* **Exercise requirements**: Find the string "reindexation" in the listing below and return each line it appears in.
(Beginning of Dataset entries)
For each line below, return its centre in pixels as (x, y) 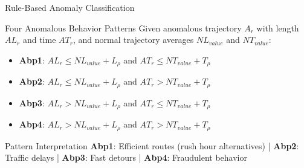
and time (39, 40)
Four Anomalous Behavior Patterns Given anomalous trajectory (123, 27)
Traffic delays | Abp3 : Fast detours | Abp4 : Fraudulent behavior (126, 157)
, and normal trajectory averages (133, 40)
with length (278, 27)
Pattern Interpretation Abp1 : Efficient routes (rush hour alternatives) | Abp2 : (152, 145)
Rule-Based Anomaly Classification (70, 7)
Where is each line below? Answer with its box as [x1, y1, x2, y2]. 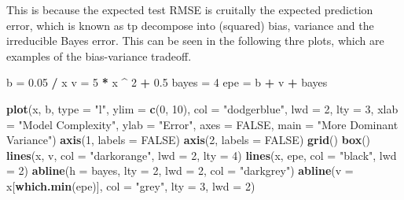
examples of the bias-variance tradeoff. [6, 47, 192, 64]
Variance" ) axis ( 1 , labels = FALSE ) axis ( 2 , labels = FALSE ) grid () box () [6, 131, 371, 148]
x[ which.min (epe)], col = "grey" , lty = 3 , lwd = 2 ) [6, 177, 255, 194]
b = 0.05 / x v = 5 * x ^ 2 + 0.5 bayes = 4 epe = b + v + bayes [6, 74, 328, 91]
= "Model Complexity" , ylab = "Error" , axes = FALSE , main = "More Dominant [6, 116, 398, 132]
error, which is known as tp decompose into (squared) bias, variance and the [6, 17, 374, 33]
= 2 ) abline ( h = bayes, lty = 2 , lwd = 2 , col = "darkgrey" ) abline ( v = [6, 162, 354, 179]
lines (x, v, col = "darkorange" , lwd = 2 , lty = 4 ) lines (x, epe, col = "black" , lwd [6, 146, 397, 163]
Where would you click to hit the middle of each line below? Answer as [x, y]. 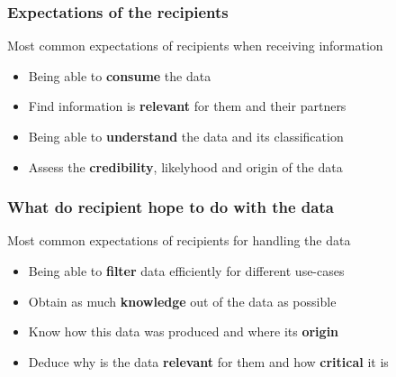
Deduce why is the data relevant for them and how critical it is [208, 361]
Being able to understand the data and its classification [186, 136]
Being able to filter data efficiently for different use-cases [186, 271]
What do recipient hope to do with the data [171, 207]
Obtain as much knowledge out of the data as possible [182, 301]
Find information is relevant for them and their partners [187, 106]
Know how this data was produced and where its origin [184, 331]
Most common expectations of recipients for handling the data [179, 240]
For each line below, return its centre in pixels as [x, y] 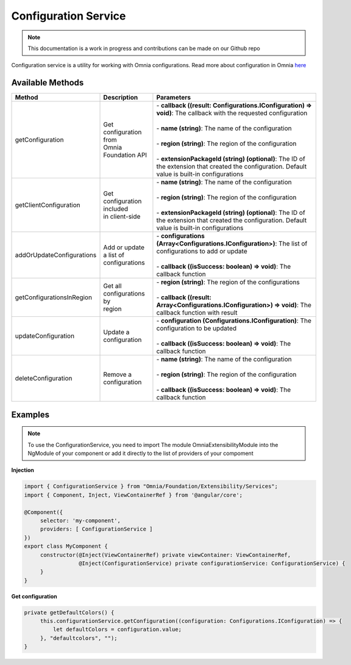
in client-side [122, 217]
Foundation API [125, 155]
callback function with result [197, 313]
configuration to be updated [197, 329]
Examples [30, 414]
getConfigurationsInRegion [54, 297]
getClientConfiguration [48, 205]
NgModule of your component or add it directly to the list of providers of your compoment [140, 453]
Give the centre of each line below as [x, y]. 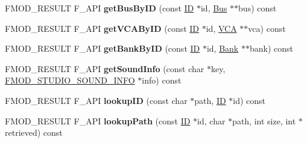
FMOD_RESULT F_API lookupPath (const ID [98, 120]
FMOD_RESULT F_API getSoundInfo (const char [105, 68]
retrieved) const [34, 132]
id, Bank [223, 48]
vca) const [267, 28]
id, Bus [214, 8]
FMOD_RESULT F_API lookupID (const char [96, 100]
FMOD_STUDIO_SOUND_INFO [70, 80]
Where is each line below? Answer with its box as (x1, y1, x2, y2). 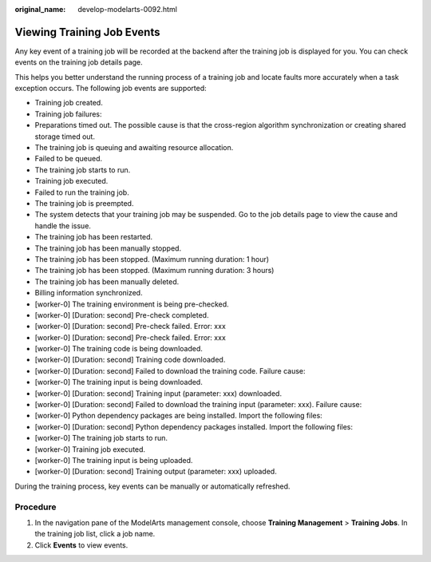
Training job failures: (34, 109, 103, 119)
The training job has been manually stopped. (34, 243, 182, 253)
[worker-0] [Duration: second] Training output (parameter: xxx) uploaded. (34, 467, 277, 477)
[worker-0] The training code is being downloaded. (34, 344, 203, 354)
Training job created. (34, 98, 103, 108)
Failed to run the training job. (34, 188, 129, 197)
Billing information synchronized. (34, 288, 143, 298)
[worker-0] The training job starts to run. (34, 433, 168, 443)
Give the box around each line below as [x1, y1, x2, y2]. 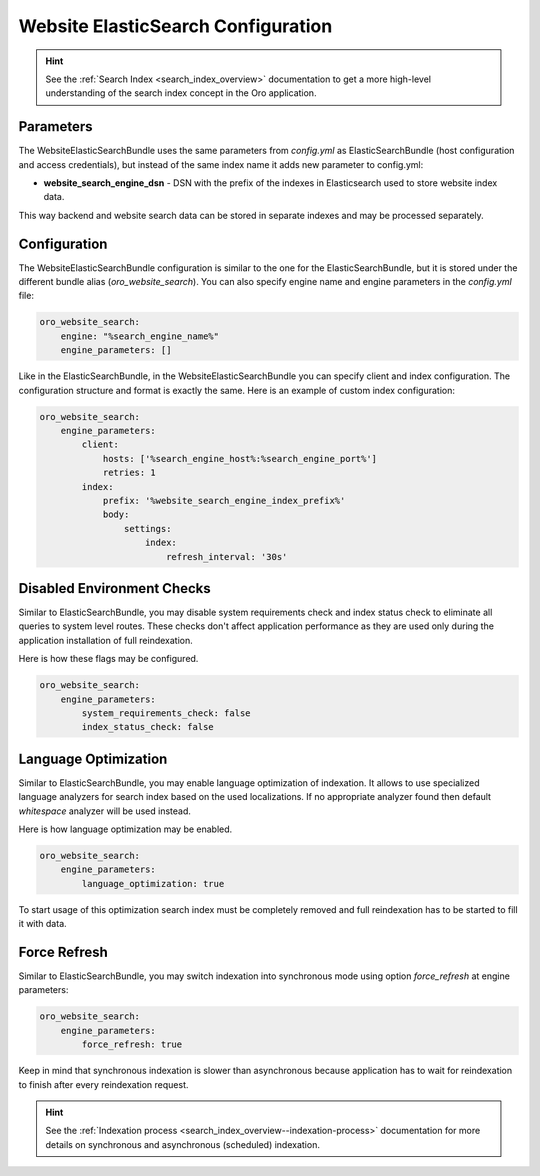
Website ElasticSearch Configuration [18, 15, 333, 37]
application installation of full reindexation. [18, 634, 194, 646]
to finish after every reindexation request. [18, 1078, 189, 1090]
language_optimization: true [81, 878, 225, 889]
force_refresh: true [81, 1039, 183, 1050]
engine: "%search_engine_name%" [60, 330, 220, 342]
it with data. [18, 918, 67, 930]
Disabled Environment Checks [18, 580, 212, 597]
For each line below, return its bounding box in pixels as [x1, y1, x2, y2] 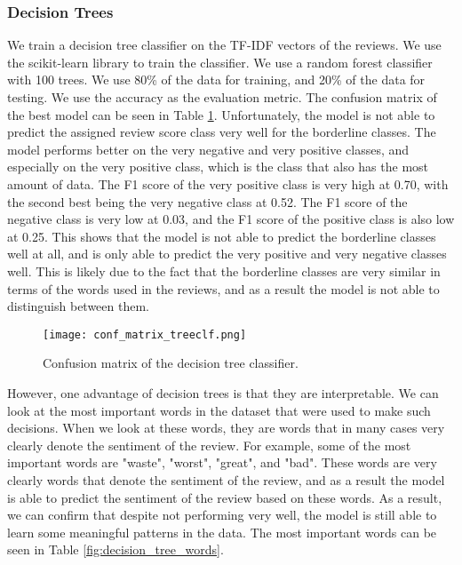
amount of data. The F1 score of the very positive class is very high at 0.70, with [7, 174, 449, 193]
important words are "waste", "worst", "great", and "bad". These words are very [7, 453, 437, 472]
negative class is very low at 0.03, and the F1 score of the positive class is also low [7, 210, 455, 228]
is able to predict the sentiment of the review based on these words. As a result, [7, 488, 442, 506]
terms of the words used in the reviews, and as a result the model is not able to [7, 279, 440, 298]
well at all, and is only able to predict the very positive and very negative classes [7, 244, 447, 263]
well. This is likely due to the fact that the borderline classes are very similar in [7, 261, 441, 280]
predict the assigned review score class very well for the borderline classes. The [7, 123, 436, 141]
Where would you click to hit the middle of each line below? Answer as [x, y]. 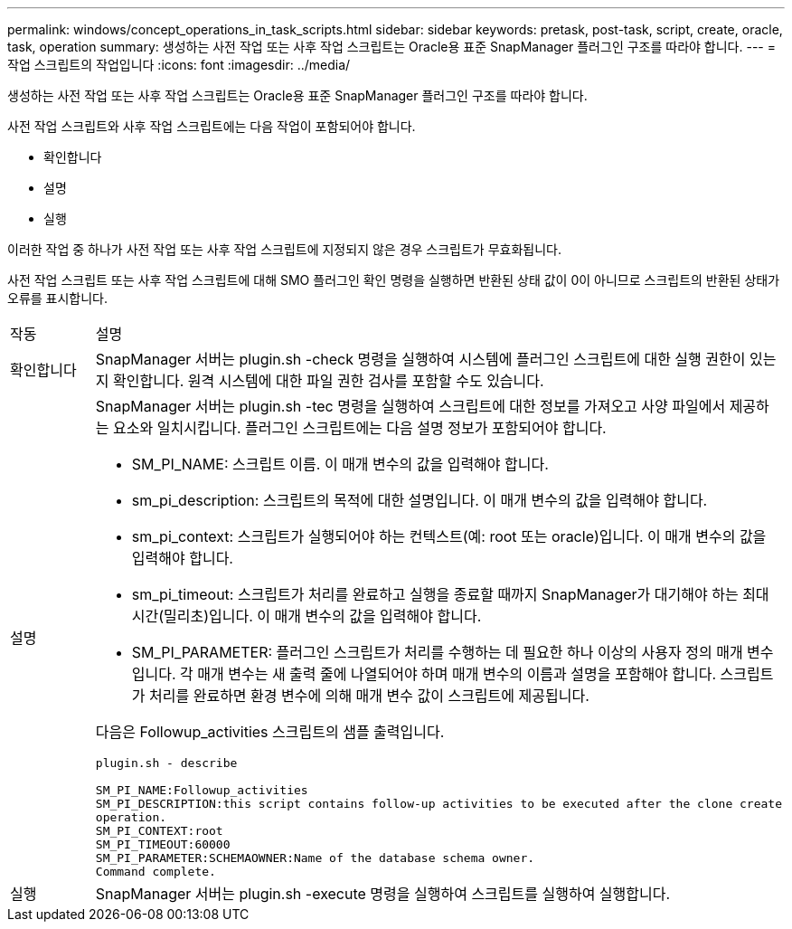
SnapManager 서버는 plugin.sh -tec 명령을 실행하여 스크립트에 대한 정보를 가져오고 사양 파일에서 [410, 406]
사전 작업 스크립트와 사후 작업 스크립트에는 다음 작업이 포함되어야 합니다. [212, 126]
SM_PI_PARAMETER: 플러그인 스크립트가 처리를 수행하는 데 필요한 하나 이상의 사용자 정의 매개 [437, 652]
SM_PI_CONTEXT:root [159, 831]
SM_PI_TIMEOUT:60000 [163, 844]
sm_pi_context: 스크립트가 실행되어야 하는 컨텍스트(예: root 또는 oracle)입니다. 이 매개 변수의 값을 [449, 536]
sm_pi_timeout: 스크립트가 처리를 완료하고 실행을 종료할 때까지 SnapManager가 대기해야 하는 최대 [450, 594]
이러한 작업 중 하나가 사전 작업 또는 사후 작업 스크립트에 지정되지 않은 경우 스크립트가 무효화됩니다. [284, 249]
(End of Dataset entries)
* **Written answer**:
application installation of full reindexation. [18, 634, 194, 646]
to finish after every reindexation request. [18, 1078, 189, 1090]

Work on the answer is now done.